Increasing the production of green hydrogen, the gas produced entirely from renewable sources could help in reducing cost by 40 percent in the short-term and 80 percent long-term, as per the International Renewable Energy Agency (IRENA).
Over the years the world’s love towards sustainable energy sources has increased and climate policymakers have been encouraging countries to create green hydrogen, against the ‘grey’ or ‘blue’ hydrogen as they increasingly factor in the clean fuel as part of their energy transition.

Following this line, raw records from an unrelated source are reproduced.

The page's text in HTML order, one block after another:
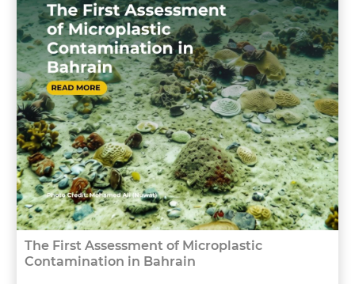
The First Assessment of Microplastic
Contamination in Bahrain
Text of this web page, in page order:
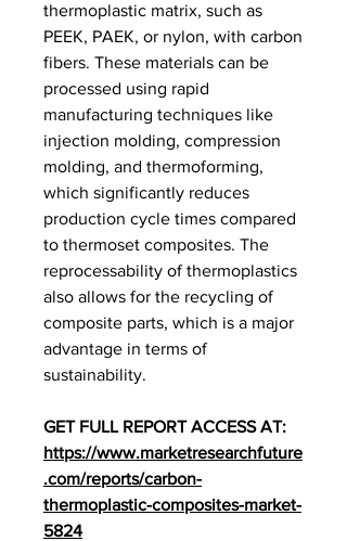
thermoplastic matrix, such as
PEEK, PAEK, or nylon, with carbon
fibers. These materials can be
processed using rapid
manufacturing techniques like
injection molding, compression
molding, and thermoforming,
which significantly reduces
production cycle times compared
to thermoset composites. The
reprocessability of thermoplastics
also allows for the recycling of
composite parts, which is a major
advantage in terms of
sustainability.
https://www.marketresearchfuture
.com/reports/carbon-
thermoplastic-composites-market-
5824
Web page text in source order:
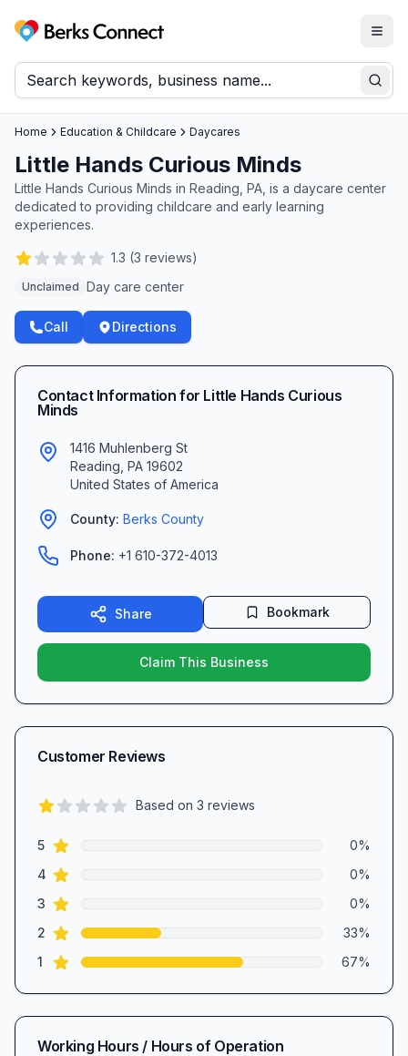
Berks Connect
Home Education & Childcare Daycares
Little Hands Curious Minds
Little Hands Curious Minds in Reading, PA, is a daycare center
dedicated to providing childcare and early learning
experiences.
1.3 (3 reviews)
Unclaimed Day care center
Call Directions
Contact Information for Little Hands Curious
Minds
1416 Muhlenberg St
Reading PA 19602
United States of America
County: Berks County
Phone: +1 610-372-4013
Share Bookmark
Claim This Business
Customer Reviews
Based on 3 reviews
Review data
5star reviews 0%
4 star reviews 0%
3 star reviews 0%
2 star reviews 33%
1 star reviews 67%
Working Hours / Hours of Operation
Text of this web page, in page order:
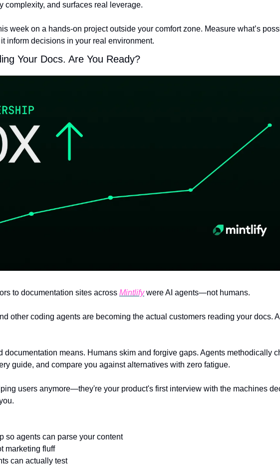
complexity, and surfaces real leverage.
week on a hands-on project outside your comfort zone. Measure what’s
inform decisions in your real environment.
Your Docs. Are You Ready?
to documentation sites across Mintlify were AI agents—not humans.
other coding agents are becoming the actual customers reading your docs.
documentation means. Humans skim and forgive gaps. Agents methodically
guide, and compare you against alternatives with zero fatigue.
users anymore—they're your product's first interview with the machines
so agents can parse your content
marketing fluff
can actually test

Grey hydrogen is gas manufactured using fossil fuels like natural gas and currently accounts for nearly 95 percent of production. Blue hydrogen is also extracted from fossil fuel but through a process called methane reformation, where the carbon emissions are captured and stored.
As the world is looking for ways to cut off fossil fuel from future energy mixes, the technology that uses renewables to split water molecules through electrolysis is being increasingly favored.

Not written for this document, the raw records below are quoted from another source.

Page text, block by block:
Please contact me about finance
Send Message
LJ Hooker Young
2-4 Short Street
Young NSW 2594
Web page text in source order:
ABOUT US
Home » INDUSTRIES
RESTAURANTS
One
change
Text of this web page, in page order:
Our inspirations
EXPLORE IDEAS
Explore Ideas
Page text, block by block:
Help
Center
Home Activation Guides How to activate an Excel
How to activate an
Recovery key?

“Green hydrogen is already close to being competitive today in regions where all the favorable conditions align, but these are usually far from demand centers,” the intergovernmental agency said in its report.

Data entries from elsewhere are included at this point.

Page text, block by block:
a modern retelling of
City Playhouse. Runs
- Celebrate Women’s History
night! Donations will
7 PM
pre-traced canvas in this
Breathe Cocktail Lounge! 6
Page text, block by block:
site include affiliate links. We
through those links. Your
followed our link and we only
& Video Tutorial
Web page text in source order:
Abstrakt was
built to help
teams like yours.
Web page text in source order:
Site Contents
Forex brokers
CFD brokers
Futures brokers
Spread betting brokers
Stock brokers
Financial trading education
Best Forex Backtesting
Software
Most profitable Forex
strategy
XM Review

The report further cites a South American region, Patagonia, where wind energy could have a capacity factor of almost 50 percent, with an electricity cost of $25-30 MWh, which is enough to achieve a green hydrogen production cost of about $2.5/kg and close to the blue hydrogen cost range.
IRENA also states that green hydrogen is still 2-3 times more expensive than blue hydrogen and the cost of the former includes electricity costs, investment cost, fixed operating costs and the number of operating hours of the electrolyzer facilities.
Currently, the cost of green hydrogen is considered steep and it could fall below $2 per kilogram which is enough to make it competitive with other fuels in the coming years, according to the agency’s report.
“Green hydrogen forms a cornerstone of the shift away from fossil fuels. Its uptake will be essential for sectors like aviation, international shipping and heavy industry, where energy intensity is high and emissions are hardest to abate,” said IRENA director-general Francesco La Camera.
Several energy firms including national oil company of the UAE, ADNOC are contributing for the development of a hydrogen ecosystem as part of their long-term growth plans. The world’s largest oil exporter, Saudi Arabia, is also mapping out new strategies as it looks for newer, alternative fuels to be part of its energy mix.
Hydrogen is considered as a promising alternative for fossil fuels, especially in the transportation sector. Clean hydrogen can cut down 34 percent of greenhouse gas emissions from the hydrocarbon industry, according to BloombergNEF.
According to the American management consulting firm McKinsey’s calculations, the development of a hydrogen economy could bring $140 billion in annual revenue by 2030 and support 700,000 jobs in the US.
“Still, far steeper growth is needed in renewable power as well as green hydrogen capacity to fulfill ambitious climate goals and hold the rise in average global temperatures at 1.5°C,” IRENA said in the report.